EXTRACTED DATA below:

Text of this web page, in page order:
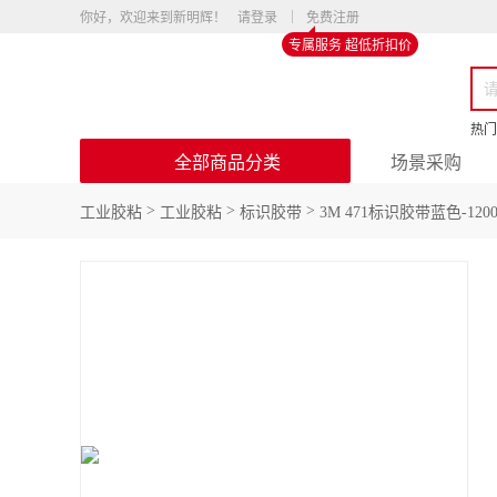
你好，欢迎来到新明辉！ 请登录
免费注册
专属服务 超低折扣价
热
全部商品分类 场景采购
工业胶粘 > 工业胶粘 > 标识胶带 > 3M 471标识胶带蓝色-
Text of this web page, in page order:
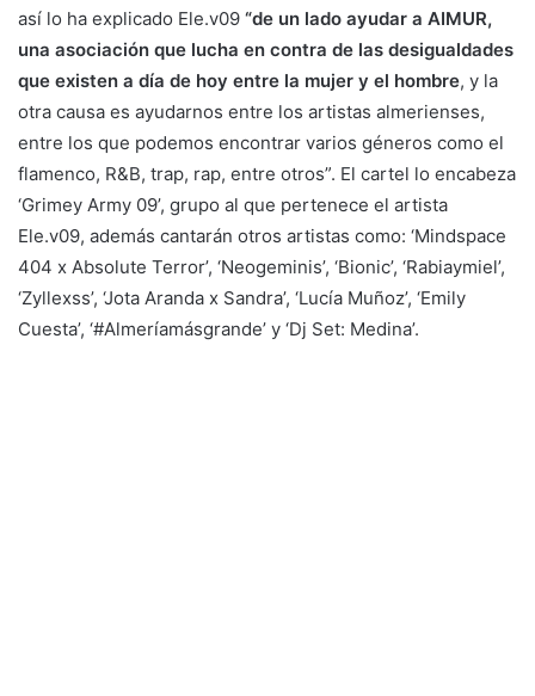
así lo ha explicado Ele.v09 “de un lado ayudar a AIMUR,
una asociación que lucha en contra de las desigualdades
que existen a día de hoy entre la mujer y el hombre, y la
otra causa es ayudarnos entre los artistas almerienses,
entre los que podemos encontrar varios géneros como el
flamenco, R&B, trap, rap, entre otros”. El cartel lo encabeza
‘Grimey Army 09’, grupo al que pertenece el artista
Ele.v09, además cantarán otros artistas como: ‘Mindspace
404 x Absolute Terror’, ‘Neogeminis’, ‘Bionic’, ‘Rabiaymiel’,
‘Zyllexss’, ‘Jota Aranda x Sandra’, ‘Lucía Muñoz’, ‘Emily
Cuesta’, ‘#Almeríamásgrande’ y ‘Dj Set: Medina’.
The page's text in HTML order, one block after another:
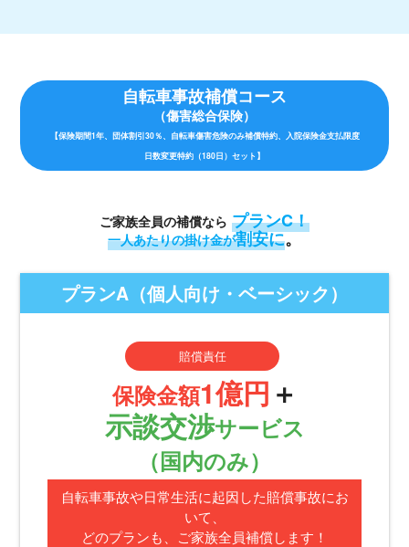
自転車事故補償コース
（傷害総合保険）
【保険期間1年、団体割引30％、自転車傷害危険のみ補償特約、入院保険金支払限度
日数変更特約（180日）セット】
ご家族全員の補償なら プランC！
一人あたりの掛け金が割安に。
プランA （個人向け・ベーシック）
賠償責任
保険金額1億円 ＋
示談交渉サービス
（国内のみ）
自転車事故や日常生活に起因した賠償事故にお
いて、
どのプランも、ご家族全員補償します！

End of EXTRACTED DATA.

### WHAT IS REQUIRED
Which lines run from the one holding "404 x Absolute" through the end of the records? Reproduce them word for word, both ends included, with no pictures.

### RESPONSE FOR THIS EXERCISE
404 x Absolute Terror’, ‘Neogeminis’, ‘Bionic’, ‘Rabiaymiel’,
‘Zyllexss’, ‘Jota Aranda x Sandra’, ‘Lucía Muñoz’, ‘Emily
Cuesta’, ‘#Almeríamásgrande’ y ‘Dj Set: Medina’.
The page's text in HTML order, one block after another:
自転車事故補償コース
（傷害総合保険）
【保険期間1年、団体割引30％、自転車傷害危険のみ補償特約、入院保険金支払限度
日数変更特約（180日）セット】
ご家族全員の補償なら プランC！
一人あたりの掛け金が割安に。
プランA （個人向け・ベーシック）
賠償責任
保険金額1億円 ＋
示談交渉サービス
（国内のみ）
自転車事故や日常生活に起因した賠償事故にお
いて、
どのプランも、ご家族全員補償します！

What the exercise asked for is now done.